What needs to be done –
The expected answer is every line from the material below that has the word "with".

Source material –
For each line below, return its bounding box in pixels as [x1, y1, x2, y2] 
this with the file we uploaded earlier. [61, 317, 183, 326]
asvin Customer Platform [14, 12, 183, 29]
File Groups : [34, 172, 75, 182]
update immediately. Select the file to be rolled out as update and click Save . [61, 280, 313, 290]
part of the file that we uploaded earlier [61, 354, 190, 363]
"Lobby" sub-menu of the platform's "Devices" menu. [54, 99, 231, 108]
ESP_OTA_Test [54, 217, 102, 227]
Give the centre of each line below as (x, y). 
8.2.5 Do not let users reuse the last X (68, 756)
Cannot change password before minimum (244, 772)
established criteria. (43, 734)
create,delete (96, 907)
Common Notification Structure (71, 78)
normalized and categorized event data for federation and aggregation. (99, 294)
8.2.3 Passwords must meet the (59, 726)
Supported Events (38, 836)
==
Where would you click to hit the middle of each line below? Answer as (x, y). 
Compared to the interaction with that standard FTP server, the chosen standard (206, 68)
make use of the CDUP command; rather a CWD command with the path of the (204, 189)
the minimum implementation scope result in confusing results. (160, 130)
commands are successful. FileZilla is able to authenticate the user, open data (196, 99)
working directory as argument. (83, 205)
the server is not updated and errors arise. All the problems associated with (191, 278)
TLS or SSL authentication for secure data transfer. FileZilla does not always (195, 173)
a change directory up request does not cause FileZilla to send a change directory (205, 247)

Exercise result –
this with the file we uploaded earlier. [61, 317, 183, 326]
Compared to the interaction with that standard FTP server, the chosen standard (206, 68)
make use of the CDUP command; rather a CWD command with the path of the (204, 189)
the server is not updated and errors arise. All the problems associated with (191, 278)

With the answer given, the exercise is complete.